Paylaş
Önceki yıllarda, işçi emekli olduğunda emeğinin karşılığı olan kıdem tazminatı ile başını sokabilecek bir konuta sahip olabiliyordu. Artık bu da gerçekleşmeyecek. Fon ile birlikte alacağı kıdem tazminatı da yarı yarıya düşecek.

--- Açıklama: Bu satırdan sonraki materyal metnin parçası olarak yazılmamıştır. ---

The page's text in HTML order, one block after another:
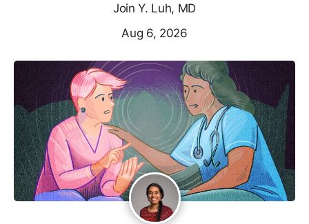
Join Y. Luh, MD
Aug 6, 2026

İşçi ve sendika konularında uzman bir gazeteci olan Şükrü Karaman, “Daha önce gündeme getirilerek, kamuoyunun nabzı yoklanan taslakları irdelediğimizde, işverenin belirli oranda prim ödeyeceği fondan, işçiye verilecek yıllık tazminatı 15 günlük ücreti tutarında olacak. Eğer fon bu şekliyle hayata geçerse, yararlanma koşullarını yerine getiren işçiye çalıştığı her 1 yıl için 15 günlük ücreti kadar tazminat ödenecek. Oysa mevcut sisteme göre, en az 1 yıl kıdemi olan işçi, belirli nedenlerden ötürü işini yitirmesi halinde her yıl için 30 günlük ücreti tutarında tazminat alabiliyor.”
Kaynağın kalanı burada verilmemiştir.